Wow, last night I was in a complete rage. I was so upset by our crappy consultation with Dr. K, I couldn't think straight. I just needed some time to be pissed off, angry, and bitter.
I fell asleep on the couch and woke up around 1:00 in the morning. After moving over to bed, DH and I found ourselves unable to sleep. So we talked about the consult and made our peace with it.
We are too impressed with this clinic's embryology lab to let this one doctor turn us away. After thinking about what Dr. K was saying, I see that he wasn't saying no and that we are hopeless. He proposed a decent plan (actually almost identical to Dr. P's plan from Consult #1), he just had horrendous bedside manner. And is a lousy salesman. After the crazy fog lifted, I picked up the phone and scheduled a consultation with a different doctor in the practice. We shall see.
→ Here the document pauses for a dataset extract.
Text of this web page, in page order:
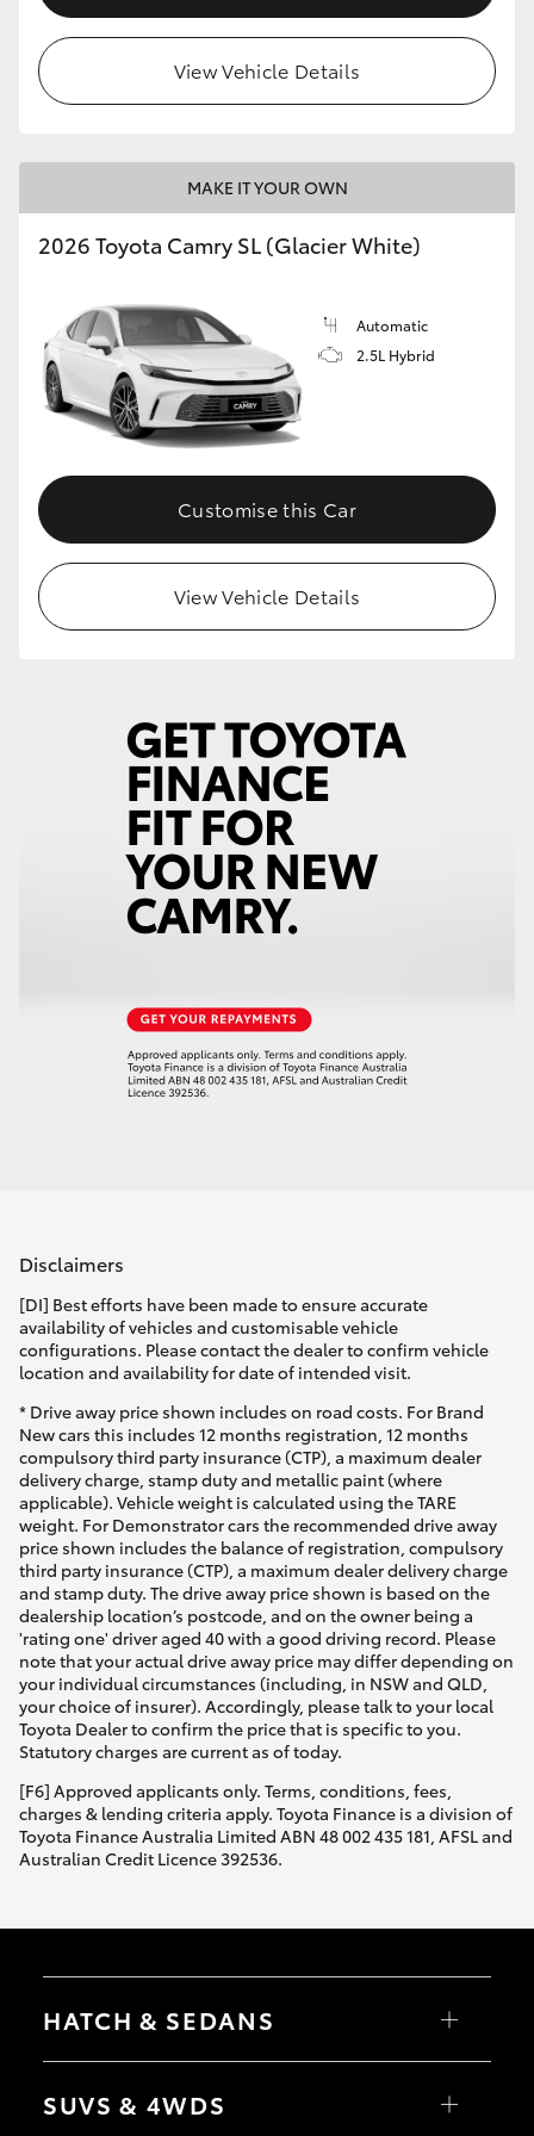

All things considered, if things don't pan out with the above-mentioned super clinic, we still have a really good option to explore with Dr. P. I have total confidence in Dr. P's plan for us. I'm just not so sure about his lab...
It's so hard. It shouldn't be this hard!! I resent almost everything about this journey... IF really breaks you down, and kicks you where it hurts over and over again. It's like our breaking point is a line in the sand... it might move from time to time, and we are constantly crossing back and forth. If infertility is consistent in one thing, it's consistently unstable.